In fully adjusted analyses, decreased eGFRcreat had the weakest association with mortality (Table 3). The cystatin C–based equation including age, race, and gender was only slightly more strongly associated than the equation based on cystatin C alone. The equation based on both markers (eGFRcreat+cys) was less strongly associated with mortality than either cystatin C–based equation. Individuals with an elevated eGFRcreat (≥120 ml/min per 1.73 m2) were at 36% higher risk compared with those with a normal eGFRcreat (90 to 119 ml/min per 1.73 m2). No increased risk associated with elevated eGFR, compared with normal eGFR, was observed for either cystatin C–based estimate. A smaller increase (31%) was observed for the combined equation (eGFRcreat+cys). These patterns were similar for cardiovascular mortality, although the associations were stronger for all estimates of GFR and no increased risk at elevated eGFRcreat was observed.

Table 3.
Adjusted incidence rate ratio (95% confidence interval) of cardiovascular and all-cause mortality, by category of eGFR: NHANES IIIa

Table 4 shows the adjusted incidence rate ratio for each eGFRcreat category and eGFRcys category, compared with an eGFRcreat and eGFRcys of 90 to 119 ml/min per 1.73 m2. An eGFRcys <60 ml/min per 1.73 m2 was associated with a statistically significantly elevated risk for all-cause mortality overall and at every eGFRcreat category. Lower eGFRcys category was significantly associated (P < 0.04) with higher all-cause and cardiovascular mortality risk for all but the lowest (15 to 29 ml/min per 1.73 m2) eGFRcreat categories. The only significant associations of eGFRcreat with risk were in the eGFRcys category of 60 to 89 ml/min per 1.73 m2, in which lower eGFRcreat category was associated with lower risk for all-cause (P = 0.002) and cardiovascular (P = 0.005) mortality.

Table 4.
Adjusted incidence rate ratio (95% confidence interval) of all-cause and cardiovascular mortality, by category of eGFR: NHANES IIIa

Below an eGFR of 60 ml/min per 1.73 m2, each 10-ml/min per 1.73 m2 lower eGFR was associated with a 25 to 35% higher adjusted incidence of all-cause mortality for all estimating equations (Table 5). This was slightly higher for women (36%) than men (14%; P = 0.05 for interaction) for eGFRcreat, but no other differences were found for any estimating equation. At an eGFR of 60 to 89 ml/min per 1.73 m2, eGFRcreat was not associated with any change in risk, whereas each 10-ml/min per 1.73 m2 lower GFR estimated by the cystatin C–based equations were associated with 22 to 48% higher risk for all gender, race, and age subgroups, with the exception of the equation using cystatin C alone in those who were younger than 65 yr, although this estimate is based on only 108 deaths. No difference was found between those age <65 and ≥65 yr using eGFR based on cystatin C, age, race, and gender.

Table 5.
Adjusted incidence rate ratio for all-cause mortality per 10-ml/min per 1.73 m2 lower eGFR: NHANES III


In this study of the general population of US adults, lower eGFR based on cystatin C was strongly associated with higher risk for all-cause and cardiovascular mortality across the range of eGFR, from normal to moderately decreased. Similar associations were observed across subgroups defined by age, race, or gender. Creatinine-based estimates of GFR resulted in weaker associations, with the association between eGFR and all-cause mortality reversed at higher levels of eGFR. An equation using both creatinine and cystatin C, in addition to age, race, and gender, resulted in weaker associations than equations using only cystatin C, with or without age, race, and gender.

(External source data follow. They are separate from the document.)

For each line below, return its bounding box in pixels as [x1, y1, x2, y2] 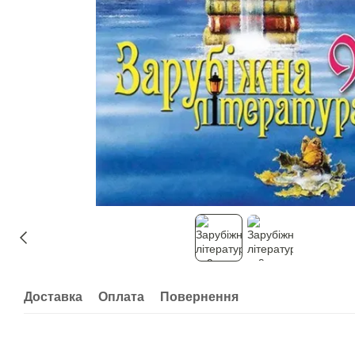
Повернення [160, 289, 239, 303]
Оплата [98, 289, 144, 303]
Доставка [24, 289, 82, 303]

These results are in general agreement with previous studies showing that higher cystatin C predicts cardiovascular and all-cause mortality in older adults. Among individuals aged ≥65 yr in the Cardiovascular Health Study, higher cystatin C was associated with higher risk for cardiovascular events and mortality across the range of values.7 In contrast, only the lowest quintile of serum creatinine–based eGFR was associated with increased risk. Cystatin C levels >1.0 mg/L also predicted cardiovascular events and mortality among participants with a creatinine-based eGFR >60 ml/min per 1.73 m2.9,10 The Health, Aging and Body Composition (Health ABC) study similarly found cystatin C to be more strongly associated than creatinine with risk for mortality in the elderly.6 The results of this study confirm these associations in the general population and extend the findings to younger individuals and to subgroups defined by race and gender.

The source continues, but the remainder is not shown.